Our inquiry began with a PubMed database search as the first step in our evidence-based exploration trip. Finding contemporary meta-analyses, systematic reviews, and clinical practice guidelines on stroke rehabilitation was the main objective. The most pertinent and recent data was extracted by using specific keywords like “stroke,” “rehabilitation,” “physical therapy,” and “occupational therapy.”

The outcome of this search proved to be rich in valuable resources, providing a comprehensive overview of the current landscape in stroke rehabilitation practices. Notably, the American Heart Association’s evidence-based guideline on adult stroke rehabilitation emerged as a cornerstone in our exploration. This guideline distinguishes itself by employing rigorous and systematic methods to review evidence on the assessment and treatment of stroke impairments (Benjamin et al., 2019). Its inclusion in our repertoire of sources adds a layer of credibility and reliability to our evidence-based approach.

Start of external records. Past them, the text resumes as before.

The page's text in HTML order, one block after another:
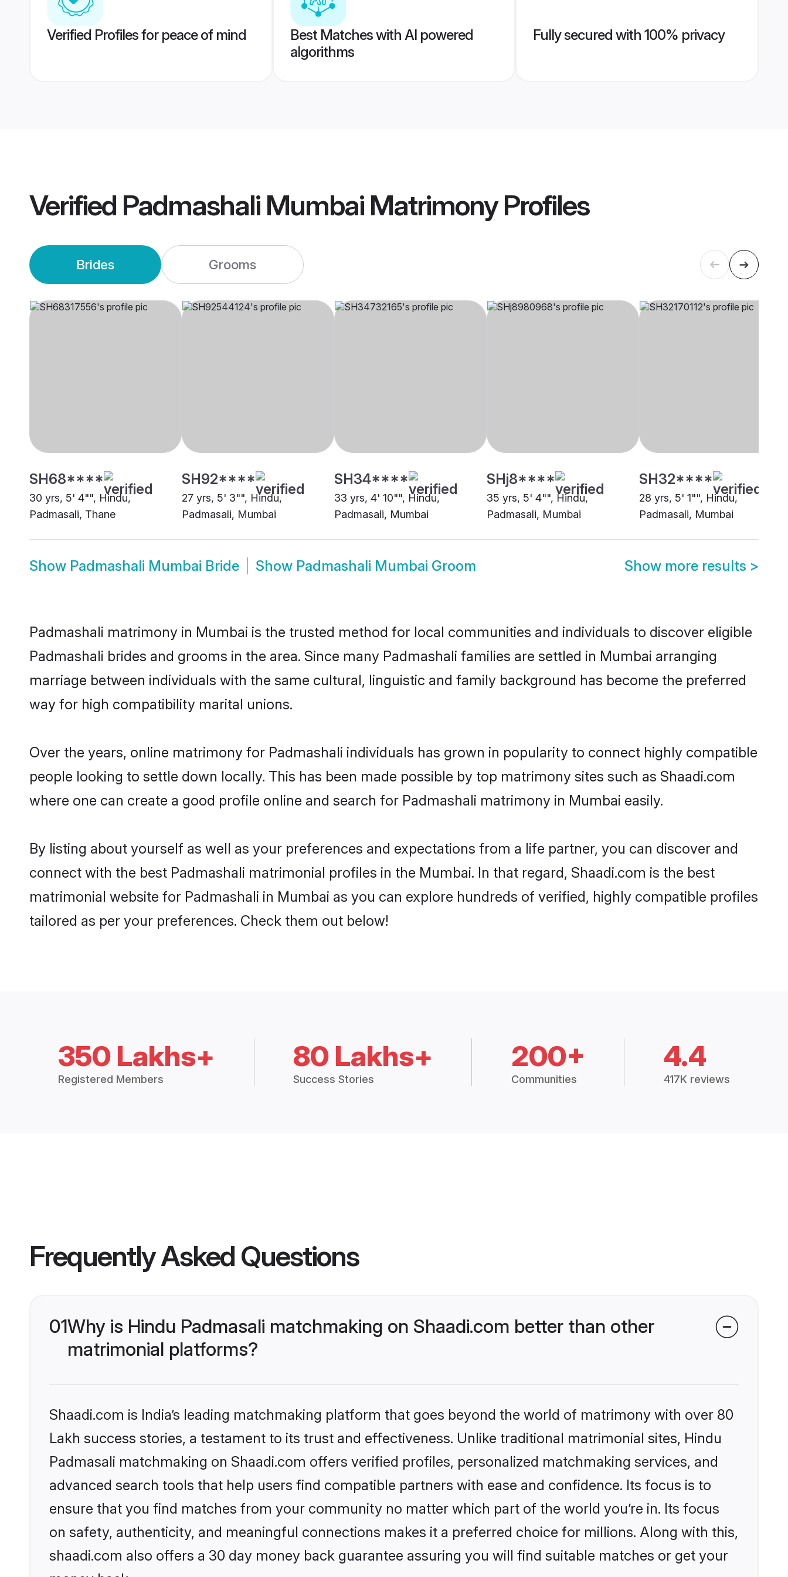
Verified Profiles for peace of mind
Best Matches with AI powered
algorithms
Fully secured with 100% privacy
Verified Padmashali Mumbai MatrimonyProfiles
Brides Grooms
SH68****
30 yrs, 5' 4"", Hindu,
Padmasali, Thane
SH92****
27 yrs, 5' 3"", Hindu,
Padmasali, Mumbai
SH34****
33 yrs, 4' 10"", Hindu,
Padmasali, Mumbai
SHj8****
35 yrs, 5' 4"", Hindu,
Padmasali, Mumbai
SH32****
28 yrs, 5' 1"", Hindu,
Padmasali, Mumbai
Show Padmashali Mumbai Bride Show Padmashali Mumbai Groom Show more results >
Padmashali matrimony in Mumbai is the trusted method for local communities and individuals to discover eligible
Padmashali brides and grooms in the area. Since many Padmashali families are settled in Mumbai arranging
marriage between individuals with the same cultural, linguistic and family background has become the preferred
way for high compatibility marital unions.
Over the years, online matrimony for Padmashali individuals has grown in popularity to connect highly compatible
people looking to settle down locally. This has been made possible by top matrimony sites such as Shaadi.com
where one can create a good profile online and search for Padmashali matrimony in Mumbai easily.
By listing about yourself as well as your preferences and expectations from a life partner, you can discover and
connect with the best Padmashali matrimonial profiles in the Mumbai. In that regard, Shaadi.com is the best
matrimonial website for Padmashali in Mumbai as you can explore hundreds of verified, highly compatible profiles
tailored as per your preferences. Check them out below!
350 Lakhs+
Registered Members
80 Lakhs+
Success Stories
200+
Communities
4.4
417K reviews
Frequently Asked Questions
01Why is Hindu Padmasali matchmaking on Shaadi.com better than other
matrimonial platforms?
Shaadi.com is India’s leading matchmaking platform that goes beyond the world of matrimony with over 80
Lakh success stories, a testament to its trust and effectiveness. Unlike traditional matrimonial sites, Hindu
Padmasali matchmaking on Shaadi.com offers verified profiles, personalized matchmaking services, and
advanced search tools that help users find compatible partners with ease and confidence. Its focus is to
ensure that you find matches from your community no matter which part of the world you’re in. Its focus
on safety, authenticity, and meaningful connections makes it a preferred choice for millions. Along with this,
shaadi.com also offers a 30 day money back guarantee assuring you will find suitable matches or get your

Additionally, a systematic review and meta-analysis on the timing of rehabilitation for stroke, published in Topics in Stroke Rehabilitation by Arienti et al. (2019), captured our attention. This source promises to provide insights into the temporal aspects of rehabilitation initiation after a stroke, offering a nuanced perspective on how timing may impact patient outcomes. Complementing this, the Cochrane systematic review by Platz, (2021) delves into physical rehabilitation approaches, encompassing occupational and physical therapy, specifically tailored for acute stroke cases. This source, being part of the Cochrane Library renowned for its systematic and exhaustive reviews, adds a layer of depth to our understanding of effective rehabilitation strategies.

In essence, our identification of evidence sources encapsulates a strategic and targeted approach to gathering information. By focusing on meta-analyses, systematic reviews, and clinical practice guidelines published within the last five years, we ensure that our exploration is rooted in the most recent and relevant evidence available. The diversity in our chosen sources, ranging from AHA guidelines to Cochrane reviews, promises a well-rounded understanding of the nuances within the realm of stroke rehabilitation. This careful curation of evidence sources sets the stage for a thorough examination of the findings, allowing us to extract meaningful insights and develop a nuanced understanding of optimal care practices for stroke patients.

Findings from Articles

The evidentiary foundation for our exploration into stroke rehabilitation practices is robust, with key insights derived from the American Heart Association (AHA) guideline by Benjamin et al. (2019), the systematic review conducted by Arienti et al., (2019), and the Cochrane meta-analysis by Platz, (2021).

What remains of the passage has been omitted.